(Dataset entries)
+--

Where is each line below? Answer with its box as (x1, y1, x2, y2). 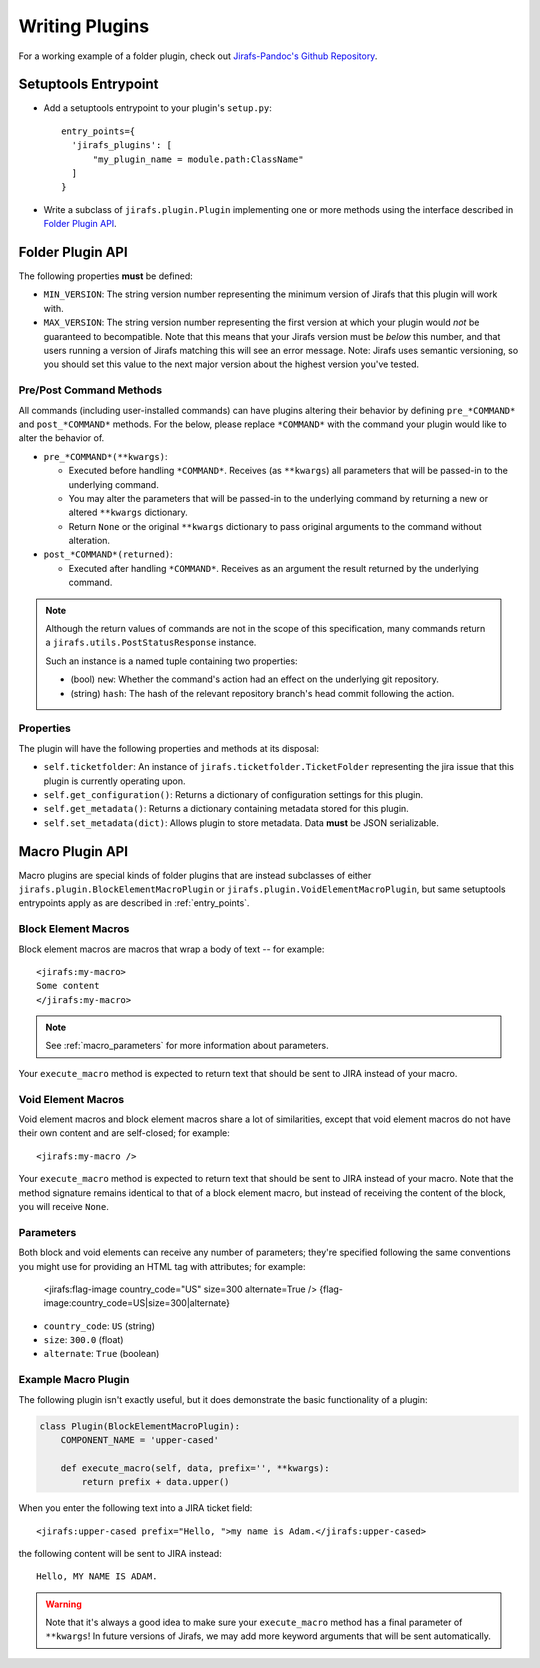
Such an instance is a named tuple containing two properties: (45, 655, 299, 667)
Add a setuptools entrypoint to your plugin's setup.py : (43, 102, 272, 114)
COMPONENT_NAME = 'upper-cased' (60, 1434, 220, 1445)
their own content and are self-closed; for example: (18, 1127, 230, 1139)
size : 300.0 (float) (43, 1334, 124, 1346)
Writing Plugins (18, 15, 150, 37)
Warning (45, 1598, 82, 1610)
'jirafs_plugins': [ (71, 140, 173, 151)
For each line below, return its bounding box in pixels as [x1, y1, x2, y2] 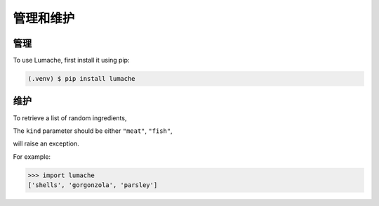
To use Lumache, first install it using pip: [13, 56, 130, 65]
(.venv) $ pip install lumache [27, 75, 136, 83]
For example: [13, 152, 51, 161]
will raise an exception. [13, 139, 80, 148]
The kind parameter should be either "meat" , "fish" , [13, 127, 173, 135]
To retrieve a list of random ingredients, [13, 113, 127, 122]
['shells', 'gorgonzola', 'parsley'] [27, 181, 158, 189]
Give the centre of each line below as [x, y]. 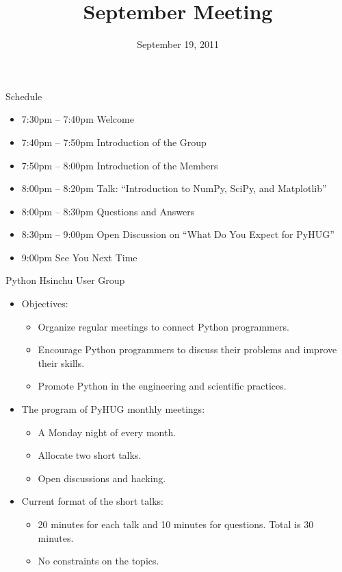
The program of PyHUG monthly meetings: [113, 409]
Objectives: [45, 303]
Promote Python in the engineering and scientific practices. [162, 386]
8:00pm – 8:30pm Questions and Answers [108, 211]
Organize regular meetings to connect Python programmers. [163, 326]
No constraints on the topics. [98, 561]
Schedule [24, 96]
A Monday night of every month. [107, 432]
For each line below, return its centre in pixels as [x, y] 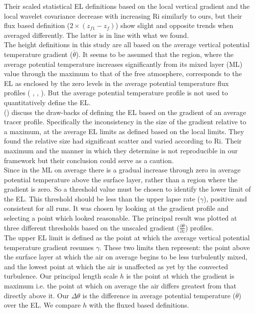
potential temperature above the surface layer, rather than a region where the [121, 179]
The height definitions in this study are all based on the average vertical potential [127, 44]
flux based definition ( [37, 25]
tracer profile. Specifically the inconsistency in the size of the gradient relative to [125, 122]
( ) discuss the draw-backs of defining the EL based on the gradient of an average [125, 112]
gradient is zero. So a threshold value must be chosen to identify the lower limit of [127, 189]
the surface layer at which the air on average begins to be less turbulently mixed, [126, 257]
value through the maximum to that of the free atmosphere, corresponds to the [123, 73]
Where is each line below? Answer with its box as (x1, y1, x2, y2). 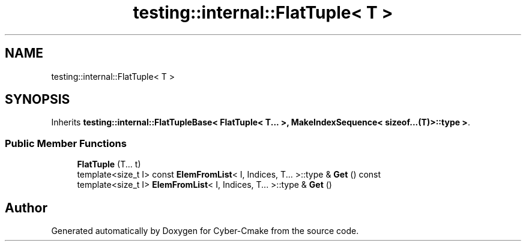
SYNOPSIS (5, 92, 70, 107)
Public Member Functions (5, 137, 127, 149)
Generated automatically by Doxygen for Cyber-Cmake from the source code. (51, 226, 359, 236)
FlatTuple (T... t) (77, 159, 141, 170)
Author (5, 200, 47, 215)
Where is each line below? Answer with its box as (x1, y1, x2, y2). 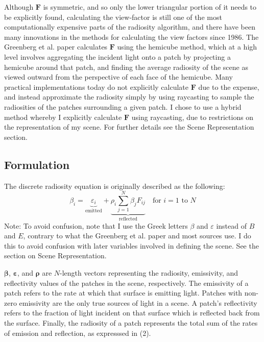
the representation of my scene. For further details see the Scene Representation (4, 121, 254, 132)
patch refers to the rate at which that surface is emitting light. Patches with (4, 287, 243, 298)
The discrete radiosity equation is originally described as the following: (4, 180, 225, 191)
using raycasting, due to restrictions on (131, 111, 254, 122)
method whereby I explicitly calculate (4, 111, 122, 122)
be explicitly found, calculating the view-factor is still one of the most (4, 11, 222, 22)
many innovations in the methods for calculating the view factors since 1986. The (4, 31, 259, 42)
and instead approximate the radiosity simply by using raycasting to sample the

+--

Write out exactly the lines between the start of the data and the line with "The height definitions", including both, but none of the pictures.

• _Reply to the task_
Where is each line below? Answer with its box as (x1, y1, x2, y2). 
Such an instance is a named tuple containing two properties: (45, 655, 299, 667)
Add a setuptools entrypoint to your plugin's setup.py : (43, 102, 272, 114)
COMPONENT_NAME = 'upper-cased' (60, 1434, 220, 1445)
their own content and are self-closed; for example: (18, 1127, 230, 1139)
size : 300.0 (float) (43, 1334, 124, 1346)
Writing Plugins (18, 15, 150, 37)
Warning (45, 1598, 82, 1610)
'jirafs_plugins': [ (71, 140, 173, 151)
For each line below, return its bounding box in pixels as [x1, y1, x2, y2] 
To use Lumache, first install it using pip: [13, 56, 130, 65]
(.venv) $ pip install lumache [27, 75, 136, 83]
For example: [13, 152, 51, 161]
will raise an exception. [13, 139, 80, 148]
The kind parameter should be either "meat" , "fish" , [13, 127, 173, 135]
To retrieve a list of random ingredients, [13, 113, 127, 122]
['shells', 'gorgonzola', 'parsley'] [27, 181, 158, 189]
Give the centre of each line below as [x, y]. 
The program of PyHUG monthly meetings: [113, 409]
Objectives: [45, 303]
Promote Python in the engineering and scientific practices. [162, 386]
8:00pm – 8:30pm Questions and Answers [108, 211]
Organize regular meetings to connect Python programmers. [163, 326]
No constraints on the topics. [98, 561]
Schedule [24, 96]
A Monday night of every month. [107, 432]
For each line below, return its centre in pixels as [x, y] 
potential temperature above the surface layer, rather than a region where the [121, 179]
The height definitions in this study are all based on the average vertical potential [127, 44]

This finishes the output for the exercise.